Another vehicle used by Canadian teens suspected in 3 murders found in flames

Authorities confirmed a vehicle found in flames earlier this week was used by two teenagers suspected in the murders of a U.S. woman, her Australian boyfriend and an unidentified third person in British Columbia.

The 2011 Toyota Rav 4 that Kam McLeod, 19, and Bryer Schmegelsky, 18, were last seen driving in northern Saskatchewan was found Monday in the Gillam, Manitoba, area, Royal Canadian Mounted Police said Wednesday.

RCMP officials in Manitoba said there would be an increased police presence in the Gilliam area, with an informational check point set up in Gilliam while McLeod and Schmegelsky remain at large.

Burned vehicle allegedly used by suspects Kam McLeod, 19, and Bryer Schmegelsky, 18, near Gillam, Manitoba on July 22, 2019.Billy Beardy

McLeod and Schmegelsky were initially considered missing after police found their vehicle and camper on fire about 30 miles south of Dease Lake on Friday. But RCMP officials said Tuesday that the two teenagers are now being investigated as suspects in at least three murders in the rural British Columbia area.

Dease Lake is about 300 miles from where 23-year-old Australian Lucas Fowler and his 24-year-old American girlfriend, Chynna Deese, were found shot dead a week earlier. While investigating the camper and car fire from last week, police found the body of an unidentified man a little over a mile away.

The bodies of Deese and Fowler were found just before 7:20 a.m. on July 15 on Alaska Highway 97 near Liard Hot Springs, a tourist attraction, police said.
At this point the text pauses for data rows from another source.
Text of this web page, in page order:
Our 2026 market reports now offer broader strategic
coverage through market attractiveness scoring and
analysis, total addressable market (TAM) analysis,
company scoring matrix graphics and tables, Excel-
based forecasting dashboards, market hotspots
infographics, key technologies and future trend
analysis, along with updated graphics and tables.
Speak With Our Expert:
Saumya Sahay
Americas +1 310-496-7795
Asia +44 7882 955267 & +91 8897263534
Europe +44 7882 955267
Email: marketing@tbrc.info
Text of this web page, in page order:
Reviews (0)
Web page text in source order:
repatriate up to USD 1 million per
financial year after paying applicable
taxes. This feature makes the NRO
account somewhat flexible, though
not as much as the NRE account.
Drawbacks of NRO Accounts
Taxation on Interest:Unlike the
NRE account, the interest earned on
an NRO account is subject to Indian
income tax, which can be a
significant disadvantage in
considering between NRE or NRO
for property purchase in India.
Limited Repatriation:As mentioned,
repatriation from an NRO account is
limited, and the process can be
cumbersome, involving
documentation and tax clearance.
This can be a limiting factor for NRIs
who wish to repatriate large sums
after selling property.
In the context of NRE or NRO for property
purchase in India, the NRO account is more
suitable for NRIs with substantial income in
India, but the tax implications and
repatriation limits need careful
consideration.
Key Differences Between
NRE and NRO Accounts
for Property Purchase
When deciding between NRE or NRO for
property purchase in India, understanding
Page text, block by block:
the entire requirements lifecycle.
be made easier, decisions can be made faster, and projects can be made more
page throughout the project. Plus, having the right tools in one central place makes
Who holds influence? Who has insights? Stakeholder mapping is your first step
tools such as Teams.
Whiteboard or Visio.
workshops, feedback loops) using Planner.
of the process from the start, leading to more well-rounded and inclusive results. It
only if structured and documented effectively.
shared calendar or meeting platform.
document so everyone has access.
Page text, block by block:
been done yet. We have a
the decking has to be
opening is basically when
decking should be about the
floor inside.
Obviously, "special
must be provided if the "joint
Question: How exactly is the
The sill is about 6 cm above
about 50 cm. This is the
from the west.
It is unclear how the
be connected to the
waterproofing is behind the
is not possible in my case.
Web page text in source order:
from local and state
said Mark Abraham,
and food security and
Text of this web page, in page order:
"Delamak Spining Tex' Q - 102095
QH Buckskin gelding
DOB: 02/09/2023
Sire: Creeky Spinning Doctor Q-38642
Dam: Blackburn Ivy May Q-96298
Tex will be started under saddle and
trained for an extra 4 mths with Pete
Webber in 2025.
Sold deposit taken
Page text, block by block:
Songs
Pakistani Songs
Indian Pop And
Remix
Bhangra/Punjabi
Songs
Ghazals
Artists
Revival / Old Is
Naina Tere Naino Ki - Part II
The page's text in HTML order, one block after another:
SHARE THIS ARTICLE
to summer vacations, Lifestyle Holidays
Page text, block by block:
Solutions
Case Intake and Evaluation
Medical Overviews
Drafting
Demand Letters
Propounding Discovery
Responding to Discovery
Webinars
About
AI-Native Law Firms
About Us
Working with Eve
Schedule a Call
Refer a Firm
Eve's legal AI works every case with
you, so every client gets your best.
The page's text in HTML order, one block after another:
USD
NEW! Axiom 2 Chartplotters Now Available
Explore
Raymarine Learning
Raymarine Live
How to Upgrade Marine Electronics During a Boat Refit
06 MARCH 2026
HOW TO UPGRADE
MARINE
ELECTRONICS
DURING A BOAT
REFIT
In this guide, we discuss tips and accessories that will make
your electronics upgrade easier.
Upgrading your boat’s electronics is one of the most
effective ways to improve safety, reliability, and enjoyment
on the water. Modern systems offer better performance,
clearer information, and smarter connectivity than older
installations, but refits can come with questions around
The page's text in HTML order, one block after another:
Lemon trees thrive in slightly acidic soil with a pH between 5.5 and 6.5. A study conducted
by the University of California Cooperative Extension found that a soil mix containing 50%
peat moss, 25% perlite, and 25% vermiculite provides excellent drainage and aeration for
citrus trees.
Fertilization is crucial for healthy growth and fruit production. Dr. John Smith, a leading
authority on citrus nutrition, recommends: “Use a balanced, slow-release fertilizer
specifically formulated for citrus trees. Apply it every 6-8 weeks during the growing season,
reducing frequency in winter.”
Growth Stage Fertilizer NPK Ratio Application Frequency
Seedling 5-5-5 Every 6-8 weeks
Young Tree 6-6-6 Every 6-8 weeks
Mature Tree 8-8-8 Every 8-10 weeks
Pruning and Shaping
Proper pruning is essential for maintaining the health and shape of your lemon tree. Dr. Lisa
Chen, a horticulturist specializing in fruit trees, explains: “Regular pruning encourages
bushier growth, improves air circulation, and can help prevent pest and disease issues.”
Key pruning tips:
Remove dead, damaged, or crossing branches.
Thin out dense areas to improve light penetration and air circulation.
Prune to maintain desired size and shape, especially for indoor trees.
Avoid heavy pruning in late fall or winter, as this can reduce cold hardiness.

A blue Chevrolet van the couple was believed to have been traveling in was found at the scene.

The man in the third suspicious death has yet to be identified.
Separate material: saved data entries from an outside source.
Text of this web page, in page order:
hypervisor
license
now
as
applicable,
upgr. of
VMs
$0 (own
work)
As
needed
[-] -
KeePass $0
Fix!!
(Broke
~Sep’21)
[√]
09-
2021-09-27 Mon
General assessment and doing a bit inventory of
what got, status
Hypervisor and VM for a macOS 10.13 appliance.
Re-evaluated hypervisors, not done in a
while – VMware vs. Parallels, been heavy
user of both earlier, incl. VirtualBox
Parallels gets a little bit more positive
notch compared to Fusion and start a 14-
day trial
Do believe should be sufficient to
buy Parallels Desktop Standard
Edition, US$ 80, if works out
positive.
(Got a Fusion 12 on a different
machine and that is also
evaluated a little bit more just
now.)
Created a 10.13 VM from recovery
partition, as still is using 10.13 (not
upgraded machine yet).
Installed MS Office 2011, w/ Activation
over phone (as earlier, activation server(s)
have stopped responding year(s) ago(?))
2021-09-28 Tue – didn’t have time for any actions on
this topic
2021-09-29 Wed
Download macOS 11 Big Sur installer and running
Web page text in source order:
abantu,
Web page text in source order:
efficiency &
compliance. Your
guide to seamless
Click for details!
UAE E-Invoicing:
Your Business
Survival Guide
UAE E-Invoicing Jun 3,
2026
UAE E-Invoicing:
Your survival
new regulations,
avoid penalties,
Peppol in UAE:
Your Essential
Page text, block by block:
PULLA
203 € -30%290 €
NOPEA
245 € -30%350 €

Deese’s brother, British, toldNBC News that the couple met while his sister was working at a hostel in Croatia and that they were both experienced travelers.

“It really must of been something to catch them off guard and some form of just terrible evil that should not exist in this world,” he said. “I just hope they get caught and I hope this never happens to anyone else like this.”
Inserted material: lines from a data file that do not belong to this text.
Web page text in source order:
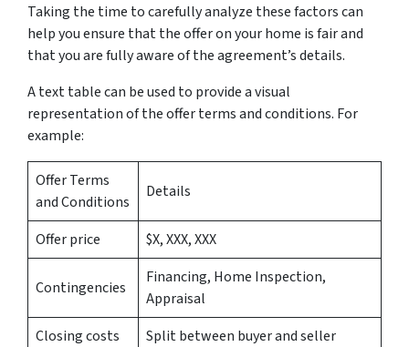
Taking the time to carefully analyze these factors can
help you ensure that the offer on your home is fair and
that you are fully aware of the agreement’s details.
A text table can be used to provide a visual
representation of the offer terms and conditions. For
example:
Offer Terms
and Conditions
Details
Offer price $X, XXX, XXX
Contingencies
Financing, Home Inspection,
Appraisal
Closing costs
Split between buyer and seller
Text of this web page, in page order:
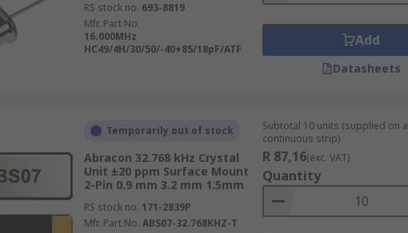
RS stock no. 693-8819
Mfr. Part No.
16.000MHz
HC49/4H/30/50/-40+85/18pF/ATF
Add
Datasheets
Temporarily out of stock
Abracon 32.768 kHz Crystal
Unit ±20 ppm Surface Mount
2-Pin 0.9 mm 3.2 mm 1.5mm
RS stock no. 171-2839P
Mfr. Part No. ABS07-32.768KHZ-T
Subtotal 10 units (supplied on a
continuous strip)
R 87,16(exc. VAT)
Quantity
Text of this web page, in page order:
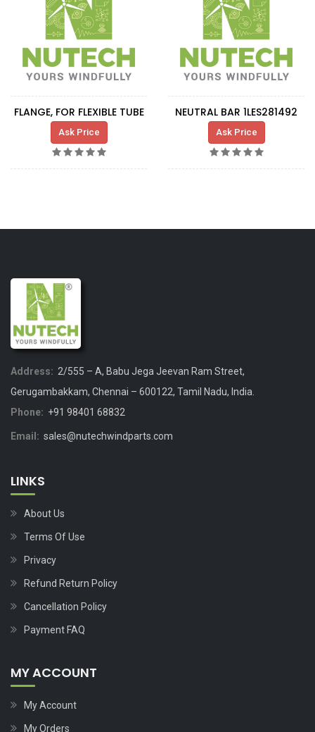
FLANGE, FOR FLEXIBLE TUBE
Ask Price
NEUTRAL BAR 1LES281492
Ask Price
Address: 2/555 – A, Babu Jega Jeevan Ram Street,
Gerugambakkam, Chennai – 600122, Tamil Nadu, India.
Phone: +91 98401 68832
Email: sales@nutechwindparts.com
LINKS
About Us
Terms Of Use
Privacy
Refund Return Policy
Cancellation Policy
Payment FAQ
MY ACCOUNT
My Account
My Orders
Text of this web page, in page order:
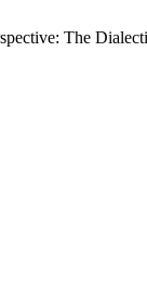
The
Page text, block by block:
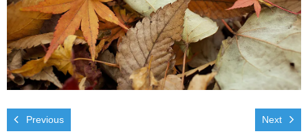
- Pastoral Search
Visit
- Services
- Directions
Previous Next
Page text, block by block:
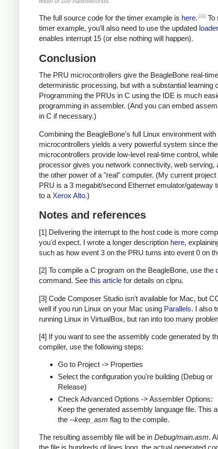
The full source code for the timer example is here. [11] To
timer example, you'll also need to use the updated
enables interrupt 15 (or else nothing will happen).
Conclusion
The PRU microcontrollers give the BeagleBone real-
deterministic processing, but with a substantial learning
Programming the PRUs in C using the IDE is much
programming in assembler. (And you can embed
in C if necessary.)
Combining the BeagleBone's full Linux environment
microcontrollers yields a very powerful system since the
microcontrollers provide low-level real-time control,
processor gives you network connectivity, web serving,
the other power of a "real" computer. (My current project
PRU is a 3 megabit/second Ethernet emulator/gateway
to a Xerox Alto.)
Notes and references
[1] Delivering the interrupt to the host code is more
you'd expect. I wrote a longer description here,
such as how event 3 on the PRU turns into event 0 on
[2] To compile a C program on the BeagleBone, use the
command. See this article for details on clpru.
[3] Code Composer Studio isn't available for Mac, but
well if you run Linux on your Mac using Parallels. I also
running Linux in VirtualBox, but ran into too many
[4] If you want to see the assembly code generated by
compiler, use the following steps:
Go to Project -> Properties
Select the configuration you're building (Debug or
Release)
Check Advanced Options -> Assembler Options:
Keep the generated assembly language file. This
the --keep_asm flag to the compile.
The resulting assembly file will be in Debug/main.asm.
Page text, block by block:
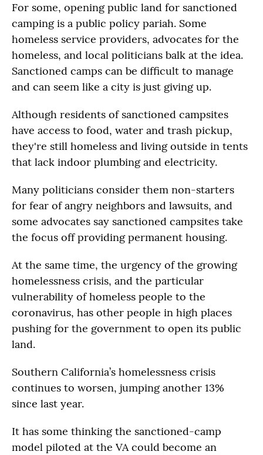
For some, opening public land for sanctioned
camping is a public policy pariah. Some
homeless service providers, advocates for the
homeless, and local politicians balk at the idea.
Sanctioned camps can be difficult to manage
and can seem like a city is just giving up.
Although residents of sanctioned campsites
have access to food, water and trash pickup,
they're still homeless and living outside in tents
that lack indoor plumbing and electricity.
Many politicians consider them non-starters
for fear of angry neighbors and lawsuits, and
some advocates say sanctioned campsites take
the focus off providing permanent housing.
At the same time, the urgency of the growing
homelessness crisis, and the particular
vulnerability of homeless people to the
coronavirus, has other people in high places
pushing for the government to open its public
land.
Southern California’s homelessness crisis
continues to worsen, jumping another 13%
since last year.
It has some thinking the sanctioned-camp
model piloted at the VA could become an
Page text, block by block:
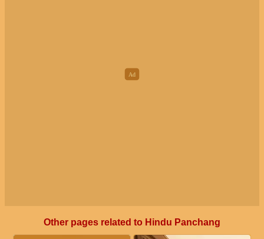
Other pages related to Hindu Panchang
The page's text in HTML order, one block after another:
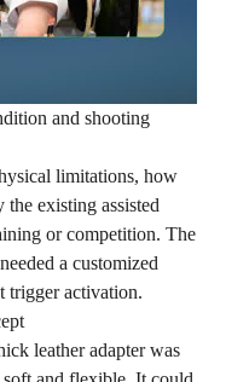
and shooting
limitations, how
existing assisted
or competition. The
a customized
trigger activation.
leather adapter was

Police previously said that McLeod and Schmegelsky, both of Port Alberni, British Columbia, were traveling to Whitehorse in the Yukon to look for work and had not been in contact with their families for a few days.

RCMP asked for the public to come forward with any tips but warned to keep a distance from the teens as McLeod and Schmegelsky should be considered dangerous.